Snabbvmx offered a unique way to pass control traffic to an attached VM (e.g. Juniper vMX) to handle all network control traffic, from ARP, IPv6 NDP, BFD, LLDP and routing protocols like ISIS, OSPF and BGP. Snabbvmx also offered next-hop resolution for processed packets by periodically sending a copy of the packet to the VM via the VhostUser interface. vmx-docker-lwaftr uses snabbvmx.
lwAFTR evolved dramatically since snabbvmx was introduced. A YANG file is now configuring more than one instances serving network interfaces and more and more basic network functions like ARP and ICMP have been implemented. This allows for alternate deployment options, where multiple interfaces can be served as slaves "on a stick" from a master snabb instance. Availability and routing of traffic towards each snabb instance can be handled via an "out-of-band" BGP session between the connecting L2/L3 switch and a route server, e.g. ExaBGP or Junos RR. (See Video of crr-snabb-lwaftr prototype).
But this design requires an additional interface for the BGP session between switch and the BGP process and something must monitor the health of each lwAFTR instance and update the routing table. Snabbvmx solved this by "fate sharing" of date and control plane thru each interface.
This brings me to the main idea: Pass control traffic (like BGP) thru one or more interfaces of lwAFTR to an auxiliary TAP interface. LwAFTR runs in hairpinning mode.

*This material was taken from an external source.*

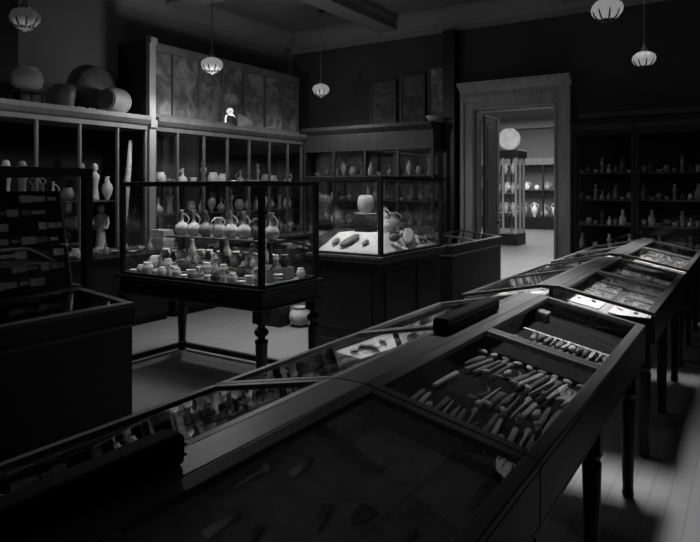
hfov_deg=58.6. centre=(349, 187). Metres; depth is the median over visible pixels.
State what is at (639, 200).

These auxiliary interfaces are passing thru traffic between the L2/L3 switch and an attached route reflector. The L2/L3 switch, lwAFTR and the route reflector all have unique IPv4 and IPv6 addresses and MAC addresses per link. IMHO LwAFTR doesn't need to know the route reflectors IP address.
Discussion: It is probably sufficient to know its MAC address. Though it is tempting to ignore the MAC address by simply passing BUM (Broadcast & Unknown Multicast) traffic thru, together with packets on the same subnet. But that would make it impossible to use loopback IP addresses. I'll most likely stick to telling lwAFTR the MAC address of the connected route reflector via configuration.
Configuration
The YANG software-config has already containers for internal-interface and external-interface. This shall be extended with a passthru-interface container. The following example illustrates the idea:
There is no need to specify an IP address for the passhtru-interface; forwarding decisions are made at L2 based on the MAC address and optional VLAN towards the TAP interface. The optional leaf's promiscuous and sample-rate are an idea to use the same tap interface for monitoring purposes and merits further investigation.
Next-hop resolution: snabbvmx uses the nh_fwd app to periodically pass a copy of an egress packet to the connected vMX VM. IMHO it is sufficient to specify the IPv4 and IPv6 next-hop address in the lwAFTR config and have the route reflector interact with Snabb config to learn about the active binding table entries and combine them with the internal- and external-interface IP addresses to create routing entries. By having multiple instances, each connected to a separate interface of the L2/L3 switch offers redundancy.